**WORK REQUEST:**
Repeat every entry exactly as it stands. Omit the images.

Collected data:
┄┄┄┄┄┄┄┄┄┄
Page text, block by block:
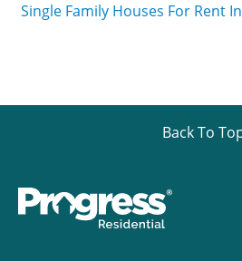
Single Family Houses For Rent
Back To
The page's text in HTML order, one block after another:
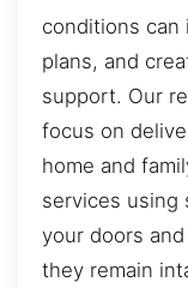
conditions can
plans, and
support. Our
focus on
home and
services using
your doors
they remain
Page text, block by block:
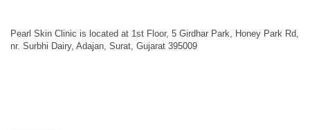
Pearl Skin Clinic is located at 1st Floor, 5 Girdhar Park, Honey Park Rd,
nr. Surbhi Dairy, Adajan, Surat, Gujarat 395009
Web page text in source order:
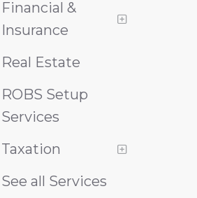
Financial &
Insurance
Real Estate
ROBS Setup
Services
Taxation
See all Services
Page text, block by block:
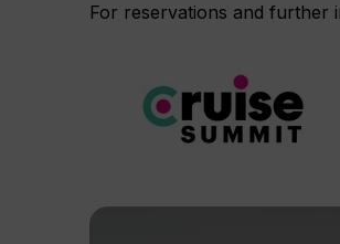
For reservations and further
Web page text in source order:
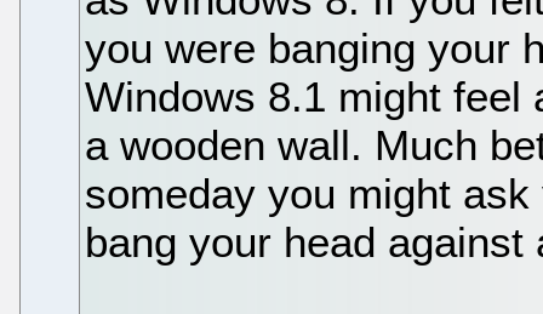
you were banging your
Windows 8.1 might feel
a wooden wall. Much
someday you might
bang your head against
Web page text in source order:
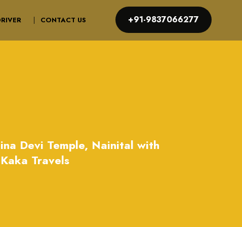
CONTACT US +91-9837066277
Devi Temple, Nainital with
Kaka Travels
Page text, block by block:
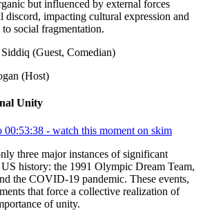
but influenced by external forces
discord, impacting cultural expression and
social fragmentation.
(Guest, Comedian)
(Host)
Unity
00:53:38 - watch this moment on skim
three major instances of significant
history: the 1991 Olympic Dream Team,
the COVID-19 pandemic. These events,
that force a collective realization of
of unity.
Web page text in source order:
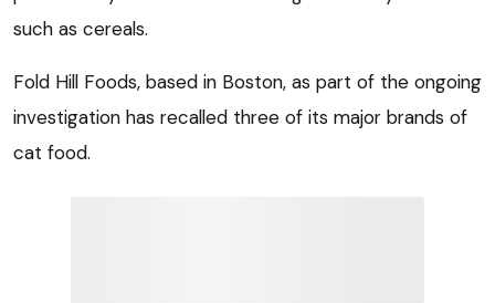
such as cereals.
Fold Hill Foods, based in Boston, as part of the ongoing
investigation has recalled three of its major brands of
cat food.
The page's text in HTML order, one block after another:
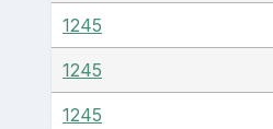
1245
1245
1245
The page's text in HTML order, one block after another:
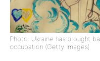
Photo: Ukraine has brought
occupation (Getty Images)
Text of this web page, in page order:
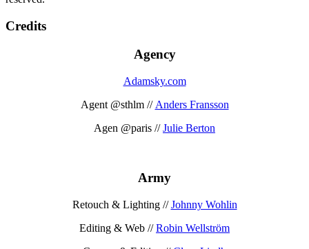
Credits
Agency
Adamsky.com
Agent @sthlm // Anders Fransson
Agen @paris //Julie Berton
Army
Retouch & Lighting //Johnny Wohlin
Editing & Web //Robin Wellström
┄┄┄┄┄┄┄┄┄┄
**EXERCISE RESULT:**
Page text, block by block:
Single Family Houses For Rent
Back To
The page's text in HTML order, one block after another:
conditions can
plans, and
support. Our
focus on
home and
services using
your doors
they remain
Page text, block by block:
Pearl Skin Clinic is located at 1st Floor, 5 Girdhar Park, Honey Park Rd,
nr. Surbhi Dairy, Adajan, Surat, Gujarat 395009
Web page text in source order:
Financial &
Insurance
Real Estate
ROBS Setup
Services
Taxation
See all Services
Page text, block by block:
For reservations and further
Web page text in source order:
you were banging your
Windows 8.1 might feel
a wooden wall. Much
someday you might
bang your head against
Web page text in source order:
CONTACT US +91-9837066277
Devi Temple, Nainital with
Kaka Travels
Page text, block by block:
but influenced by external forces
discord, impacting cultural expression and
social fragmentation.
(Guest, Comedian)
(Host)
Unity
00:53:38 - watch this moment on skim
three major instances of significant
history: the 1991 Olympic Dream Team,
the COVID-19 pandemic. These events,
that force a collective realization of
of unity.
Web page text in source order:
such as cereals.
Fold Hill Foods, based in Boston, as part of the ongoing
investigation has recalled three of its major brands of
cat food.
The page's text in HTML order, one block after another:
1245
1245
1245
The page's text in HTML order, one block after another:
Photo: Ukraine has brought
occupation (Getty Images)
Text of this web page, in page order:
Credits
Agency
Adamsky.com
Agent @sthlm // Anders Fransson
Agen @paris //Julie Berton
Army
Retouch & Lighting //Johnny Wohlin
Editing & Web //Robin Wellström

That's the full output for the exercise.